Main content area

A Bayesian group sparse multi-task regression model for imaging genetics

Greenlaw, Keelin, Szefer, Elena, Graham, Jinko, Lesperance, Mary, Nathoo, Farouk S.
Bioinformatics 2017 v.33 no.16 pp. 2513-2522
Alzheimer disease, Bayesian theory, algorithms, bioinformatics, brain, computer software, data collection, genes, genetic variation, genomics, genotyping, image analysis, models, regression analysis, single nucleotide polymorphism, statistical inference, value added
Recent advances in technology for brain imaging and high-throughput genotyping have motivated studies examining the influence of genetic variation on brain structure. Wang et al. have developed an approach for the analysis of imaging genomic studies using penalized multi-task regression with regularization based on a novel group l2,1-norm penalty which encourages structured sparsity at both the gene level and SNP level. While incorporating a number of useful features, the proposed method only furnishes a point estimate of the regression coefficients; techniques for conducting statistical inference are not provided. A new Bayesian method is proposed here to overcome this limitation. We develop a Bayesian hierarchical modeling formulation where the posterior mode corresponds to the estimator proposed by Wang et al. and an approach that allows for full posterior inference including the construction of interval estimates for the regression parameters. We show that the proposed hierarchical model can be expressed as a three-level Gaussian scale mixture and this representation facilitates the use of a Gibbs sampling algorithm for posterior simulation.
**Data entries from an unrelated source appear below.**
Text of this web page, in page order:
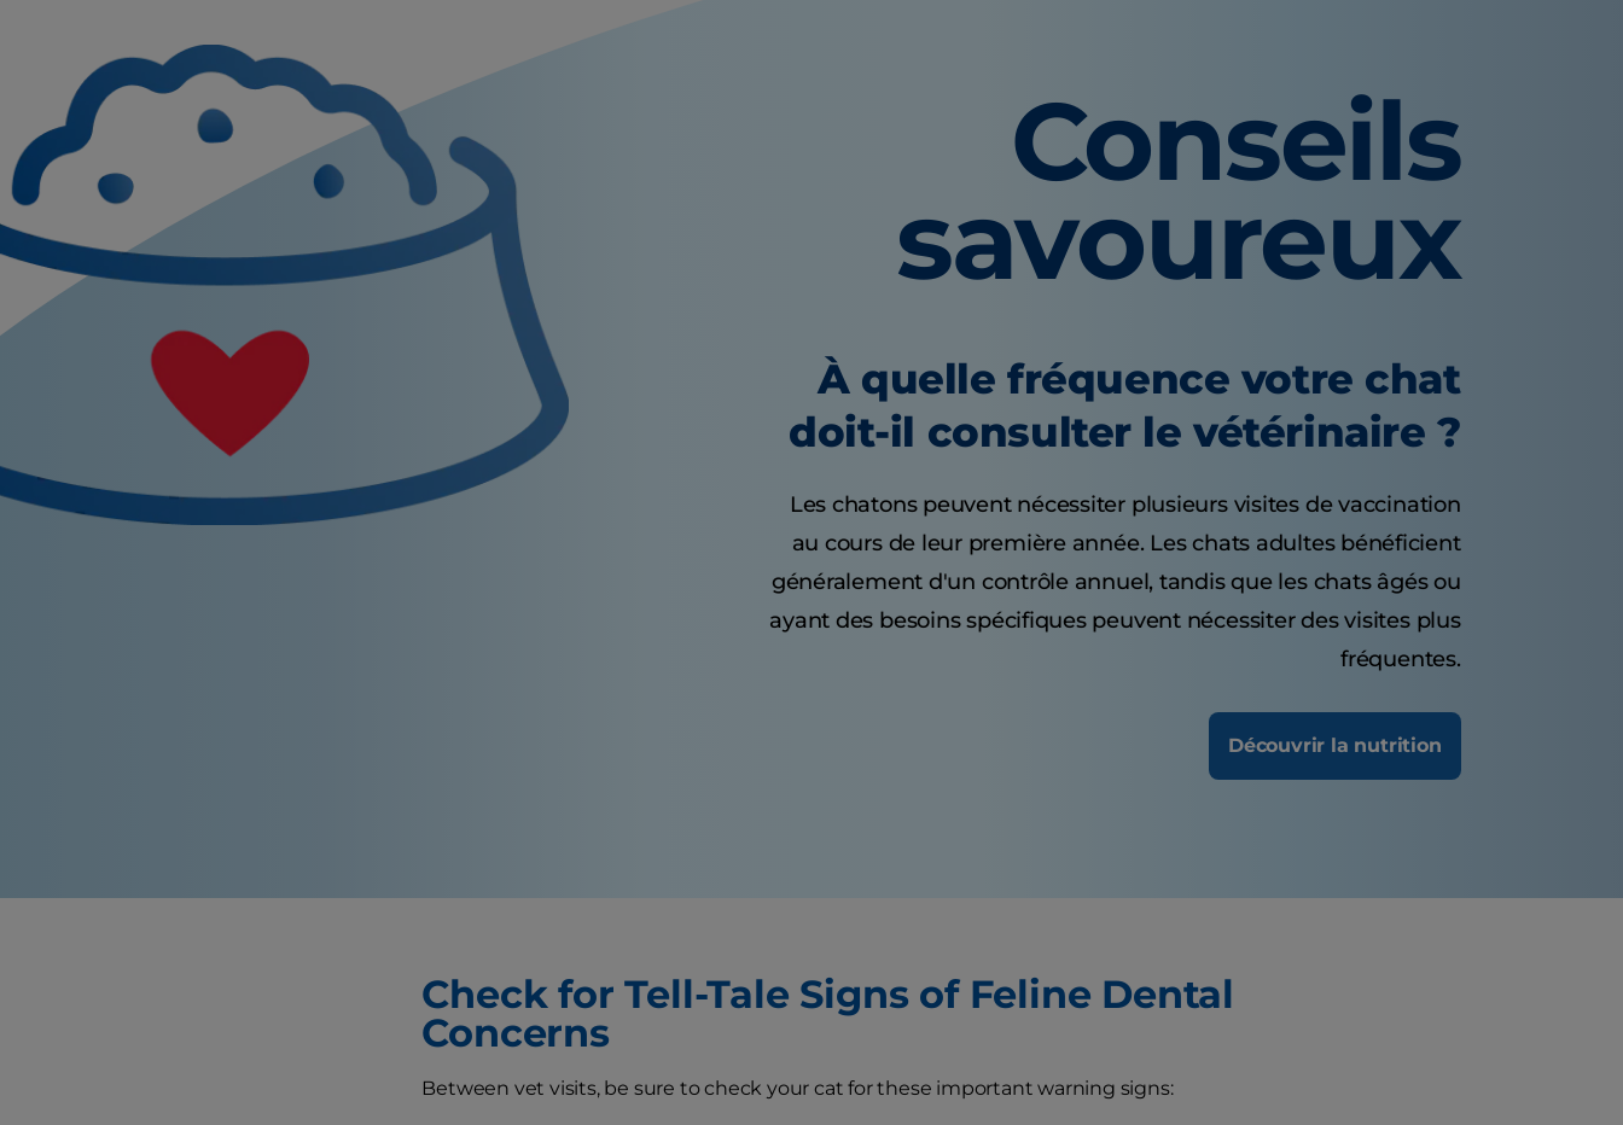
Conseils
savoureux
À quelle fréquence votre chat
doit-il consulter le vétérinaire ?
Les chatons peuvent nécessiter plusieurs visites de vaccination
au cours de leur première année. Les chats adultes bénéficient
généralement d'un contrôle annuel, tandis que les chats âgés ou
ayant des besoins spécifiques peuvent nécessiter des visites plus
fréquentes.
Découvrir la nutrition
Check for Tell-Tale Signs of Feline Dental
Concerns
Between vet visits, be sure to check your cat for these important warning signs:
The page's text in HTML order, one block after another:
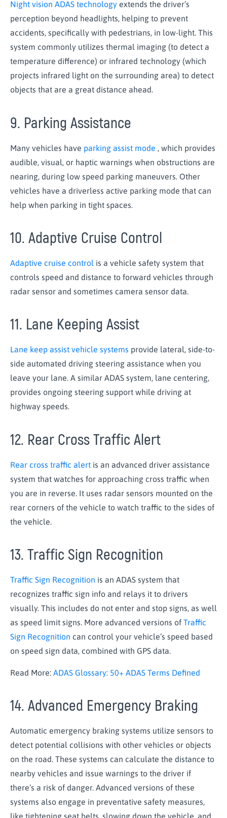
Night vision ADAS technology extends the driver’s
perception beyond headlights, helping to prevent
accidents, specifically with pedestrians, in low-light. This
system commonly utilizes thermal imaging (to detect a
temperature difference) or infrared technology (which
projects infrared light on the surrounding area) to detect
objects that are a great distance ahead.
9. Parking Assistance
Many vehicles have parking assist mode , which provides
audible, visual, or haptic warnings when obstructions are
nearing, during low speed parking maneuvers. Other
vehicles have a driverless active parking mode that can
help when parking in tight spaces.
10. Adaptive Cruise Control
Adaptive cruise control is a vehicle safety system that
controls speed and distance to forward vehicles through
radar sensor and sometimes camera sensor data.
11. Lane Keeping Assist
Lane keep assist vehicle systems provide lateral, side-to-
side automated driving steering assistance when you
leave your lane. A similar ADAS system, lane centering,
provides ongoing steering support while driving at
highway speeds.
12. Rear Cross Traffic Alert
Rear cross traffic alert is an advanced driver assistance
system that watches for approaching cross traffic when
you are in reverse. It uses radar sensors mounted on the
rear corners of the vehicle to watch traffic to the sides of
the vehicle.
13. Traffic Sign Recognition
Traffic Sign Recognition is an ADAS system that
recognizes traffic sign info and relays it to drivers
visually. This includes do not enter and stop signs, as well
as speed limit signs. More advanced versions of Traffic
Sign Recognition can control your vehicle’s speed based
on speed sign data, combined with GPS data.
Read More: ADAS Glossary: 50+ ADAS Terms Defined
14. Advanced Emergency Braking
Automatic emergency braking systems utilize sensors to
detect potential collisions with other vehicles or objects
on the road. These systems can calculate the distance to
nearby vehicles and issue warnings to the driver if
there’s a risk of danger. Advanced versions of these
systems also engage in preventative safety measures,
like tightening seat belts, slowing down the vehicle, and
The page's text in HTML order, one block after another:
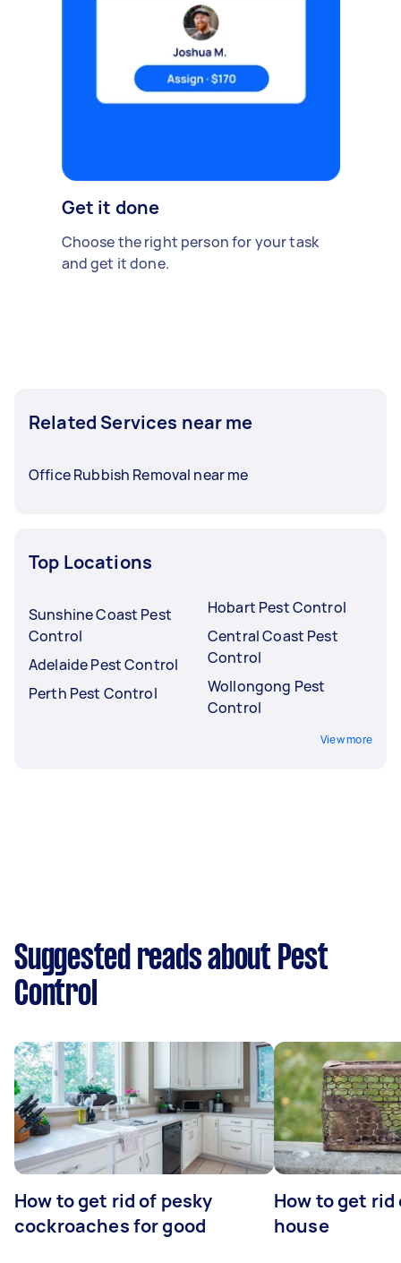
Get it done
Choose the right person for your task
and get it done.
Related Services near me
Office Rubbish Removal near me
Top Locations
Sunshine Coast Pest
Control
Adelaide Pest Control
Perth Pest Control
Hobart Pest Control
Central Coast Pest
Control
Wollongong Pest
Control
View more
Suggested reads about Pest
Control
How to get rid of pesky
cockroaches for good
How to get
house
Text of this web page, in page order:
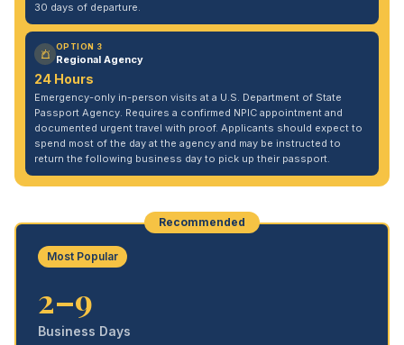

Simulation studies demonstrate that the interval estimates obtained using our approach achieve adequate coverage probabilities that outperform those obtained from the nonparametric bootstrap. Our proposed methodology is applied to the analysis of neuroimaging and genetic data collected as part of the Alzheimer’s Disease Neuroimaging Initiative (ADNI), and this analysis of the ADNI cohort demonstrates clearly the value added of incorporating interval estimation beyond only point estimation when relating SNPs to brain imaging endophenotypes. Software and sample data is available as an R package ‘bgsmtr’ that can be downloaded from The Comprehensive R Archive Network (CRAN). Supplementary data are available at Bioinformatics online.